Nas quartas de final, um sonoro 5x0 diante do México garantiu o Brasil em mais uma semi-final. Na fase seguinte, contra a Suécia, 1x0 emocionante para garantir mais um medalha e a primeira medalha para o futebol feminino. 

Na final, as americanas no caminho, e uma derrota dolorosa. Após um empate por 1x1 no tempo normal, Wambach marcou o gol do título americano no fim da prorrogação.



- 2008



Em 2008, a Seleção feminina queria confirmar a evolução, e para isso, a medalha de ouro era obsessão. 

Na estreia, um empate por 0x0 diante da Alemanha. Nos jogos seguintes, duas vitórias, sobre Coréia do Norte e Nigéria. 

Nas quartas de final, um jogo duro contra a Noruega, mas a vitória veio. Com Marta inspirada, 2x1 sobre as norueguesas. Na semi -final, um dos jogos mais memoráveis do futebol feminino, uma goleada por 4x1, com direito a show de Marta e Cristiane.

Na final, mais uma vez, a Seleção iria enfrentar as americanas e, de novo, o mesmo resultado: prata para o Brasil. 

Na prorrogação, Lloyd marcou o gol que culminou com mais um título dos EUA.




Uma geração muito promissora, onde poucos se tornaram o que todos esperavam. Comandados por Ronaldinho Gaúcho, já em decadência, a Seleção Brasileira não rendeu o esperado, mesmo com a boa campanha.

Na primeira fase, Bélgica, Nova Zelândia e China não foram páreos para a Seleção Brasileira. Nas quartas de final, um antigo carrasco pela frente: Camarões. Diante dos africanos, a Seleção não teve dificuldades e garantiu vaga na semi-final. 

Na semi, duas gerações se chocavam para definir quem iria para a final. De um lado, a promissora geração brasileira e do outro a melhor geração argentina dos últimos tempos. Esperava-se um duelo equilibrado, mas o que se viu foi um massacre argentino, com um sonoro 3x0, com show de Messi, Riquelme, Aguero, Dí Maria e outros. 

Na disputa do terceiro lugar, o Brasil goleou a Bélgica e garantiu a medalha de bronze.

- 2012



No futebol feminino, todos esperavam que ouro viria sem falta, mas sem o mesmo poderio físico das outras seleções, as meninas tiveram dificuldades. Mesmo com a goleada, na estreia, sobre Camarões por 5x0, o Brasil não encantou. Uma vitória por 1x0, no apagar das luzes, contra a Nova Zelândia e uma derrota por 1x0 para a Grã-Bretanha encerraram a primeira fase.

Nas quartas de final, um confronto duro diante das japoneses. A velocidade do time asiático impressionava, assim a seleção feminina não conseguiu fazer frente e foi derrotada por 2x0, dando adeus a competição de forma precoce. 



Sem nenhuma pedreira pela frente, a Seleção Brasileira, enfim, parecia que não teria dificuldades para conquistar o ouro.

Na primeira fase, apesar do susto na estreia, vencer Egito, Bielorússia e Nova Zelândia sem muitas dificuldades.

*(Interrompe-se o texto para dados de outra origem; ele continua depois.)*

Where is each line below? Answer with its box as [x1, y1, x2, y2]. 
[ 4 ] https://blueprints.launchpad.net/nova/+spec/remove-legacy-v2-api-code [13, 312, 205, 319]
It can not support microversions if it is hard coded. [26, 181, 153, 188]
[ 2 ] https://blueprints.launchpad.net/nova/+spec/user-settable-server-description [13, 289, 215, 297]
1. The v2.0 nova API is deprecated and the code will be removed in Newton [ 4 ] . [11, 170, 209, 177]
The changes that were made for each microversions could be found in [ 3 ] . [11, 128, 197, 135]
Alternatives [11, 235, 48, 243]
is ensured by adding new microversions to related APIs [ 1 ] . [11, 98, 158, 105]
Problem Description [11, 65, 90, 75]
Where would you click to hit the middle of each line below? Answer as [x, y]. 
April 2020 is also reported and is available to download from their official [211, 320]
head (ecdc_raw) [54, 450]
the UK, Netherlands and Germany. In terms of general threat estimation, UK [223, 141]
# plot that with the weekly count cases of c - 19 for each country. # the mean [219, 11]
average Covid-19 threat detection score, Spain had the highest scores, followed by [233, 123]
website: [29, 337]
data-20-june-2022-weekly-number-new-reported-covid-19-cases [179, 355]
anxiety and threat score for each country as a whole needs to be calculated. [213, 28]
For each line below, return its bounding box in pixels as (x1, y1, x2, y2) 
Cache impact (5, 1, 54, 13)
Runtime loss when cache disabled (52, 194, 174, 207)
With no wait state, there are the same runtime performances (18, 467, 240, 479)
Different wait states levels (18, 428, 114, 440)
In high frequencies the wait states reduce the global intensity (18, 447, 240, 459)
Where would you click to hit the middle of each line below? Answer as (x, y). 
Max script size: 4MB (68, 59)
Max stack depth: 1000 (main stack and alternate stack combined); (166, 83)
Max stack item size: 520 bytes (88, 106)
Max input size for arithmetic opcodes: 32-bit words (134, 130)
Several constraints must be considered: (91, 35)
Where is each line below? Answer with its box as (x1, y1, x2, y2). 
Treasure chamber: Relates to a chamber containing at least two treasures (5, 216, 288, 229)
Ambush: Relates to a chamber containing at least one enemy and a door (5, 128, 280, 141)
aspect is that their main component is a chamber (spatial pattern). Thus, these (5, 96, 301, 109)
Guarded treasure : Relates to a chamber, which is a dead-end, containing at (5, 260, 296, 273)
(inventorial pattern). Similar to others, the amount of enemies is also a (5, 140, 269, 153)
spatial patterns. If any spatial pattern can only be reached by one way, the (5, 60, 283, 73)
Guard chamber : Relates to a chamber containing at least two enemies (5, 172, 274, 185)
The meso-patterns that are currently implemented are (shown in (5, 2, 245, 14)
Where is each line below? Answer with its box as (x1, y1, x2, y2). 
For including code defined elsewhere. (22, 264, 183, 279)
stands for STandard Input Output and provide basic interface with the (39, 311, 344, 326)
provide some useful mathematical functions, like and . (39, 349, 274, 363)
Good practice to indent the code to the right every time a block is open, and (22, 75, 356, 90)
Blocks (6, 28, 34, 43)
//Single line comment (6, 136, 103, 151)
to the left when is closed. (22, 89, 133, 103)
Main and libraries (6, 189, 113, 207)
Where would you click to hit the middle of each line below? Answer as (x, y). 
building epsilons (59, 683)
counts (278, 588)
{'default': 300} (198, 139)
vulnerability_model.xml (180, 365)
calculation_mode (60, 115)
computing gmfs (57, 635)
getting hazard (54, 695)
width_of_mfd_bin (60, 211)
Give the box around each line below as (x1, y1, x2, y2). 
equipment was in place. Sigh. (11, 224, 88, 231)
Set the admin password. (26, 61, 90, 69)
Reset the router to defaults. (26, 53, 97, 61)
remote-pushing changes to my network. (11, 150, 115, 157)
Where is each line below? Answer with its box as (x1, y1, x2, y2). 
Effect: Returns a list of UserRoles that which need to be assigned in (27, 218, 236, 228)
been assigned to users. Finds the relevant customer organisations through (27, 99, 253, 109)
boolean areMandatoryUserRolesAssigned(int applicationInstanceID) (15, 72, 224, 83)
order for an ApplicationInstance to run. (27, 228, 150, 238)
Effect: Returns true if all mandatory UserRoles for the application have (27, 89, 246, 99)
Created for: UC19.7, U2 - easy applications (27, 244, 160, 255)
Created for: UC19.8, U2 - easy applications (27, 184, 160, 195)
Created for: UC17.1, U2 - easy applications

Nas quartas de final, com muita dificuldade, bateu Honduras por 3x2 e garantiu vaga na semi-final.

Na semi, o melhor jogo dos comandados de Mano na competição. Uma vitória por 3x0 dava um amplo favoritismo para a final diante do México.

Na final, muitos erros e nervosismo marcaram a Seleção. Com muitas falhas individuais, o Brasil perdeu por 2x1 para o México e ficou com a prata.